O Lutador Profissional:

Alguns pessoas, que se alistam cedo e não sabem fazer nada além de lutar. Em tempos de paz, essas pessoas podem se tornar lutadores e levar uma vida de campeões de lutas ilegais nos recantos mais afastados do reino. Não é difícil tirar um guerreiro desses de seu mundinho e colocá-lo em uma aventura pelo mundo. Esse tipo de personagem pode ser muito bom em lutar com humanos, mas não conhecer nada sobre o mundo e suas criaturas míticas. Isso pode trazer uma boa interação com os personagens mais viajados do grupo.

O Mercenário:

Esse é o mais clássico dos personagens guerreiros. Assim como o Lutador Profissional, o Mercenário só sabe lutar, mas acredita que pode ficar muito rico com isso. Ele vai aceitar qualquer trabalho que necessite de um par de braços fortes e uma espada afiada. Esse tipo de personagem fica ainda mais interessante se for caótico, podendo mudar de lado a qualquer momento em que surgir uma proposta de trabalho melhor.

O Instrutor:

É comum que os filhos não primogênitos de famílias nobres treinem para ser cavaleiros. Esses jovens senhores precisam de um instrutor. O Instrutor é um guerreiro que se destacou de alguma forma e conseguiu seu emprego com uma família nobre após a guerra. Esse Guerreiro não precisa ser o melhor na arte da porradaria, mas precisa ter um carisma mínimo para lidar com nobres e a paciência de um professor, ao contrário do clássico guerreiro de Carisma 8. Esse tipo de personagem pode se ver obrigado a se arriscar mais do que gostaria em nome de manter sua boa ligação com a nobreza.

Qual será a raça dessa coisa?

O Estrangeiro:

O Estrangeiro é como um Mercenário, mas um mercenário vindo de outro reino.

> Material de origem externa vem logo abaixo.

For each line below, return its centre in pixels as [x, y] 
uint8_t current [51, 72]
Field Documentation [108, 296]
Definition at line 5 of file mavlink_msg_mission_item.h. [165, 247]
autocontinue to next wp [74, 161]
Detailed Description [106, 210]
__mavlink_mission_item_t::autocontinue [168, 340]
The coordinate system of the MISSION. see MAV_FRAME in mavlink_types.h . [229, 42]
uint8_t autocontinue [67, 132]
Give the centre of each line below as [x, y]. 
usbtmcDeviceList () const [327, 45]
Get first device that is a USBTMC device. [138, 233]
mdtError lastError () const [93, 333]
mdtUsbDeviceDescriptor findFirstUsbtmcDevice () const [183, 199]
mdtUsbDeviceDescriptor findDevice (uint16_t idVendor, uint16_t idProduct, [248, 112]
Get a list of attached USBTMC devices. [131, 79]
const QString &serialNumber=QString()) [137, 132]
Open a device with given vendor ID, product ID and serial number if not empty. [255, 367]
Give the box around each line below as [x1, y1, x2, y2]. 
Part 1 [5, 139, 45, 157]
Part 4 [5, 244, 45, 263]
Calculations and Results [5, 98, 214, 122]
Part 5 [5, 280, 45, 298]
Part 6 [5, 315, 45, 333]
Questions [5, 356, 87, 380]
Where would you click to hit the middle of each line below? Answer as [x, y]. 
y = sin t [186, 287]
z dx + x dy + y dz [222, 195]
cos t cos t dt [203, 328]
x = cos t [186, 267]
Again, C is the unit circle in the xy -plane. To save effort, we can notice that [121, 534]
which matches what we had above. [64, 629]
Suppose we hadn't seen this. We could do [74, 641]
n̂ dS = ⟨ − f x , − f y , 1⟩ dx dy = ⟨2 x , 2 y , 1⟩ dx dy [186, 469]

Houve uma guerra lá, ela acabou e ele virou um aventureiro solitário, viajando pelo mundo para conhecer outras culturas. O Estrangeiro pode ter acabado de chegar no reino onde vai se passar a campanha, então para ele tudo é novo, desde os traços culturais mais cotidianos até a cosmogonia local. O Estrangeiro é um personagem excelente para quem quer Usar Arma Exótica.

O Órfão:

Alguns guerreiros são órfãos de guerras que nunca aconteceram. As vezes, tensões militares ocorrem entre reinos e exércitos inteiros são treinados para uma batalha que nunca vai acontecer. Esse tipo de personagem odeia o “reino inimigo”, que ele foi ensinado a odiar. Mas ele realmente acredita que seu povo teria conseguido um acordo melhor se tivessem lutado pelo menos um pouco. Então o Órfão é um jovem, em forma, treinado, equipado, ressentido, com muita energia, mas sem nenhum inimigo para atacar. Esse jovem vai aceitar qualquer chamado da aventura que o permita bater em alguém ou alguma coisa.

O Veterano:

O Veterano, ao contrário do Órfão, viu os horrores da guerra. Ele é um velho que lutou por anos e coleciona cicatrizes, no corpo e na alma. O Veterano é como um Mercenário, mas sem toda a ambição, afinal ele já é velho demais para isso. O Veterano também não sabe o que fazer da vida, e normalmente se aventura para instruir os mais jovens, sempre contando histórias dos tempos idos. Um Veterano pode ser extremamente ressentido, caso acredite que a guerra a qual dedicou sua vida não teve nenhum resultado. Um Veterano relutante vai tentar alertar os mais jovens sobre os horrores da guerra e pode dedicar seus últimos anos a manter a paz entre os povos.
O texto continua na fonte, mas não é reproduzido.